Me? I just like stuff. I like having stuff. It doesn't have to be bigger and better than other people's stuff, or cost a lot.

I just like stuff! Pointless things.

For example, we went to Target recently, and I bought this, an official toy Batman grappling hook. Why? Because it made me think of Jay and Silent Bob. So I got it. It's a cheap plastic thing. It's hanging in my office now, and I love it. Just having it makes me happy.

Which leads logically to the flip-side of that coin. If I can't get stuff, it depresses me. That's why I hate window-shopping.

That's right. I said it. Window-shopping is no fun. What's the point in looking if you can't get anything? It's not just a guy thing, either, so don't try and tell me that. I know women who don't like it either.

I suppose for me the worst part of it is that I get a little annoyed and depressed when I go shopping and can't buy anything. There are plenty of things in life I want, and can "see," but can't have, already. Not being able to get the small, pointless three dollar things I want just reminds me, in a snowballing fashion, of everything that I can't have now that I want...and I don't just mean physical objects.

I mean everything. Hopes, dreams, uncertain plans for the future...they all hit me, hard, one by one, as I stare at that pointless, cheap object and want it, and can't have it.

That's probably not normal.

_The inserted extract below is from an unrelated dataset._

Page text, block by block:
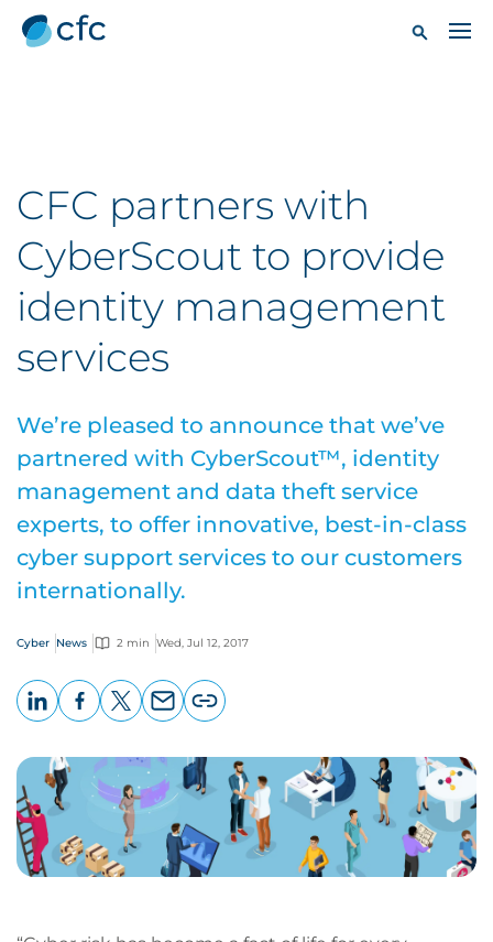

Maybe I should just shush and go back to eyeing that Batarang I want...

Wednesday, October 13, 2004

Dreaming of Leg Room

...with big comfy seats and an engine that scares small children...OOooooh!
My little car is so sad.

I have a '97, (or is it '98?), Ford Aspire. I call him Bob. It's a pattern in my life. Anything that annoys me, I call Bob.

Okay, so sometimes I call things that annoy me other names, but none of them are very nice, or child friendly.

Anyway, poor Bob hasn't been washed since I got him. I refuse to wash the car, partly because I'm stubborn, and partly because when I have the money to wash him, I'd much rather be spending that money on something else.

Also, I had some of that Febreeze for cars, and got some on the inside of the windshield, and so now, the big window is dirty. Everything viewed through it is slightly blurry.

Another problem that plagues poor Bob is that he's filthy inside, too. Not so much dirty kind of nastiness. It's more of a "million empty soda cans" kind of nastiness. I let the cans build up because I'm lazy, for one, and I'd rather use my freetime to work on things like this blog, and my upcoming webcomic than to dredge through the aluminum jungle.

My wife hates to ride in Bob, for all the reasons I've mentioned above.

...and I honestly can understand that. I can.

Her car is immaculate compared to Bob. Heck, most cars not owned by wierd, scuzzy people are clean compared to Bob.

The real problem is that I don't like Bob. I have no pride in him. He has a tiny engine, and very little leg room. I need leg room. I crave a big engine.

I think my last car spoiled me.

My last car was a boat of a car. A 1978 Chrysler Newport Custom with a nice big engine that was so loud it would scare cats up trees when I blew by. It was ugly. It was white and rusty, had a dark pea green top and interior.

I loved that car. I could sit comfortably in it, and I'm a big guy. I'm not grotesquely fat or anything, I'm just big. I've recieved several offers for jobs as a bouncer, if that helps you visualize me any better.

...and then, I ended up with Bob, because the Newport finally died, and I couldn't afford to fix it.

I'm like a widower who remarries, and no matter how much he knows the new wife loves him dearly, and treats him well, she'll just never be the love he lost.

Maybe I will wash Bob. He deserves it for putting up with me.

At least while driving him I've never called out my old car's name.

Monday, October 11, 2004

The American Dream

Buy me a pony! It's the American dream!
I listen to a lot of talk radio, as many of you know, especially if you've read this post.

This post isn't about talk radio. It is, however, about the commercials I hear on it, over, and over, and over. Actually, just one in particular.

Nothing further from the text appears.